Check Switch reports the switch as a "Generic_41" on both tuners and the Details say something along the lines of "the NON-bandstacked QUAD on port 1 is not support is a diseqc_"

Then Port 1 says Bandstacked Feed 119, port 2-4 all say No Connection.


----------



## harsh (Jun 15, 2003)

You need L321 to recognize the Dish 1000.2 switchgear.
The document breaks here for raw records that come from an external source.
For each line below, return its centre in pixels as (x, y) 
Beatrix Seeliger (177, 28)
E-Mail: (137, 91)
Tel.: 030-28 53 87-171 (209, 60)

I'd temporarily run another cable and see if you can't score a software update.


----------



## Presence (Mar 14, 2004)

Run another cable... to what? Another of the 1000.2's outputs?  You mean use two of the 1000.2's outputs straight into the 721?


----------



## Presence (Mar 14, 2004)

Hmm -- I just powered on the 721 to have another go at it, and the screen came up as "Unpacking DishLinux" then "Installing DP721," so maybe something is going on after all.


----------



## Presence (Mar 14, 2004)

Damn, how long does a software upgrade take? The screen has said something about "please wait while installing the software" for at least half an hour now. Orange light on the front of the box, and I rarely hear the hard drive heads make any noise.


----------



## Presence (Mar 14, 2004)

Still going. Yikes - should I hard reboot?


----------



## finniganps (Jan 23, 2004)

Call Dish technical support...perhaps they can help.


----------



## Presence (Mar 14, 2004)

OK, the software did finally upgrade and I am at 3.26 now. I did a Check Switch and everything looks good there.
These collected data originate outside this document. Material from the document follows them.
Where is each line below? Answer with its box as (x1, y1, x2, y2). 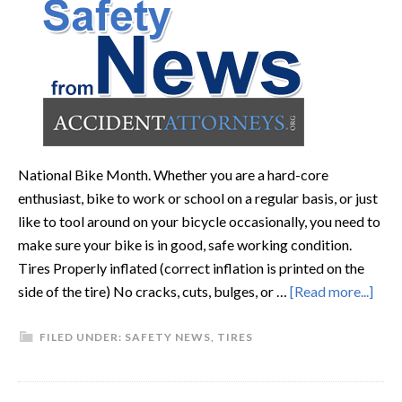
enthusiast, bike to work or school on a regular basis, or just (18, 189, 378, 206)
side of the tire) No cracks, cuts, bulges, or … (18, 283, 290, 300)
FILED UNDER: (39, 330, 125, 344)
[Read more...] (290, 283, 373, 300)
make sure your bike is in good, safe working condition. (18, 236, 352, 253)
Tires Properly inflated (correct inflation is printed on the (18, 259, 364, 276)
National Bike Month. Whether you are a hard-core (18, 166, 328, 183)
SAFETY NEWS (125, 330, 211, 344)
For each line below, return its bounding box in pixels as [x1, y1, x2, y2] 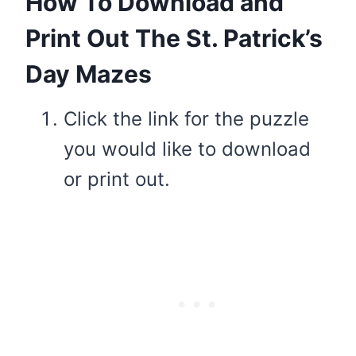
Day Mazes [25, 59, 152, 88]
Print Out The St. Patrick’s [25, 23, 323, 52]
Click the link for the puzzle [64, 106, 309, 130]
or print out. [64, 167, 170, 191]
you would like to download [64, 137, 311, 161]
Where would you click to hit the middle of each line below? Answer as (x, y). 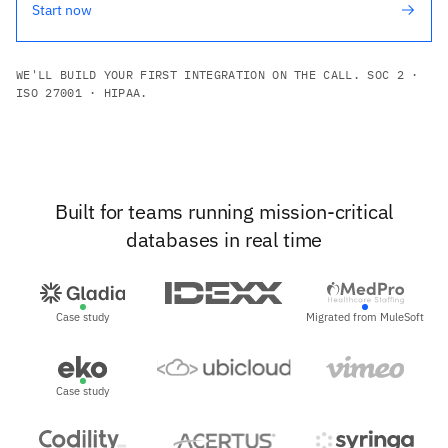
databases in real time (224, 239)
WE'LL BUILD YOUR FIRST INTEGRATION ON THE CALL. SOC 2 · (217, 74)
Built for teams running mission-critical (224, 211)
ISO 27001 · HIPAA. (82, 92)
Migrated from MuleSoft (365, 317)

I called Dish to activate the receiver, however my channels are not activating. All kinds of channels are highlighted in blue ("you can upgrade without calling etc"), some in red, and very few of the ones that do show in my All Sub actually work. For example, AMC shows up as a channel, but when I select it I first get a black screen and then if I let it sit for a minute the receiver reboots.

How long does it take for the channels to show up? I know the 721 is not the fastest receiver on the planet now.


----------



## BNUMM (Dec 24, 2006)

Presence said:


> OK, the software did finally upgrade and I am at 3.26 now. I did a Check Switch and everything looks good there.
> 
> I called Dish to activate the receiver, however my channels are not activating. All kinds of channels are highlighted in blue ("you can upgrade without calling etc"), some in red, and very few of the ones that do show in my All Sub actually work. For example, AMC shows up as a channel, but when I select it I first get a black screen and then if I let it sit for a minute the receiver reboots.
> 
> How long does it take for the channels to show up? I know the 721 is not the fastest receiver on the planet now.


Try resetting to factory defaults (menu 6-6). Then do a hard reset.


----------



## Presence (Mar 14, 2004)

Tech support from India cracks me up. But she got the job done. I appreciate everyone's input.

Thoughts: for some reason I was expecting a huge difference in the way the 721 worked with a software jump from 1.79 to 3.26. But it looks the same, clunky menus and all. I do like some of the newer features like the side-by-side PIP, though. I enjoy that on my 622s; I was not expecting to find it on the 721.


----------